Она подала ему чашу и он осторожно попробовал напиток. Это было хорошее французское вино и он с благодарностью сделал большой глоток.
— Мускат в Трапезунде — деликатный знак внимания к французу, — заметил он.
— Может быть, эфенди Питеру не нравится его рабыня, — сказала девушка, надув губки, — я задала вопрос, но не получила ответа. Какие у вас золотистые волосы, мой возможный будущий господин. Я никогда таких не видела, если не считать статую в здешней большой церкви. В мечетях не бывает статуй, а мне они нравятся. Можно я нанесу благовония на ваши волосы?
— Я не против, — ответил Пьер. — Это тоже обычай?
— Да, конечно. Вам стоило бы ощутить аромат, который исходит от хозяина после моего ухода. Сандаловое дерево, алоэ, индийский мирт и жасмин! Это чудесно!
Пьер рассмеялся:
— Могу себе представить. Я знаю сандаловое дерево, Шейдаз. Ну, попробуй.

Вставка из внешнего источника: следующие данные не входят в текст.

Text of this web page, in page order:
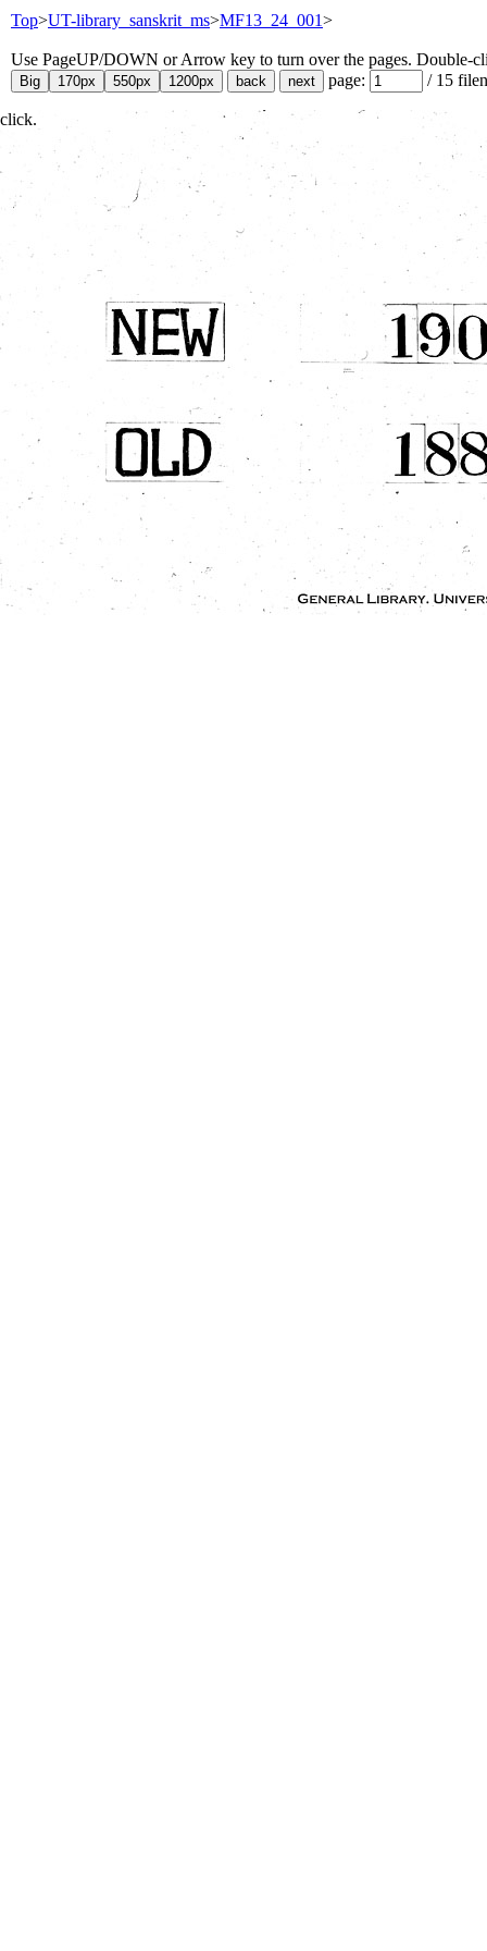
Top>UT-library_sanskrit_ms>MF13_24_001>
Use PageUP/DOWN or Arrow key to turn over the pages. Double-
page:
/ 15
click.
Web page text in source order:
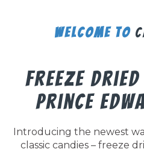
Welcome To
Freeze
Prince
Introducing the newest
classic candies – freeze
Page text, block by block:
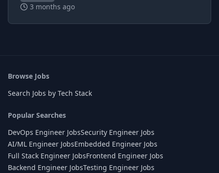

Рабыня достала крошечную золотую шкатулку, и когда она открыла крышку, сладкий аромат сразу же наполнил помещение. Она взяла чуть-чуть благовония на палец и провела им по его волосам. Это было ее первое прикосновение к нему, если не считать похлопывания по плечу через шелковую накидку. Пьер был поражен, что в кончиках женских пальцев может заключаться такая таинственная ласка; он на мгновение закрыл глаза и откинул голову на мрамор.
Шейдаз говорила очень нежно. Пьеру всегда нравились шипящие звуки турецкого языка. Ее губы излучали музыку.
— Турецкая женщина редко видит волосы мужчины, эфенди, — произнесла она. — Особенно золотистые кудри. Я знаю, что многие девушки позавидовали бы мне в эту минуту. — Потом не изменяя тона своего голоса, она произнесла на греческом языке следующие поразительные слова:
— Должно быть, твоя мать была грязной сукой, что родила такого безобразного сына.
— Что ты сказала, Шейдаз? — спросил он, открыв глаза. Она внимательно вглядывалась в его лицо. В нем не было ни тени понимания или негодования.
— Мне кажется, я вдруг заговорила по-гречески. В этом многоязычном доме я часто перескакиваю с одного языка на другой. Вы не говорите по-гречески, эфенди Питер?
— Ни слова, Шейдаз.
Василий за портьерой поверил услышанному. По крайней мере, это он узнал о таинственном генеральном ревизоре. Он поспешил сообщить новость хозяину. Шейдаз слышала, как он ушел.
— Что ты сказала по-гречески? — спросил Пьер.
— Нет, я не скажу вам. Даже рабыня не обязана обнажать свое сердце. Только что я не получила ответа на вопрос, примете ли вы меня в качестве подарка. Теперь мы в расчете, эфенди Питер.
Пьер собирался объяснить, что во Франции невозможно держать прекрасных турецких девушек-рабынь, но Шейдаз вдруг прижала ладонь к его губам и горячо прошептала в его ухо:
— Мы остались одни ненадолго, ты, легкомысленный франк. Я не знаю, что против тебя затевают, но за тобой повсюду следят. Тебя не собираются отравить, иначе ты уже был бы мертв. Не выдавай меня, Питер. А теперь скажи то, что собирался сказать.
Пьер сделал судорожный глоток. Ему было прохладно в холодной ванне еще перед приходом Шейдаз, но разговор с ней заставил его на время забыть об этом. Теперь он снова почувствовал озноб. Разумеется, после ее откровения он не мог сразу выйти из ванны. Кто бы ни шпионил за ним, он с подозрением воспримет внезапное окончание беседы, которая, как он теперь убедился, носила отчетливо любовный характер, по крайней мере, с ее стороны. Он едва не стучал зубами от холода, но ему стало стыдно, что его сочтет трусом рабыня, которая, как он успел заметить, была исключительно храброй женщиной. Он смутился.
— Дай мне еще глоток вина моей родной страны, — сказал он быстро, как только смог овладеть своим голосом.
Василий опять стоял за портьерой. Он улыбнулся, услышав, что генеральный ревизор попросил еще вина.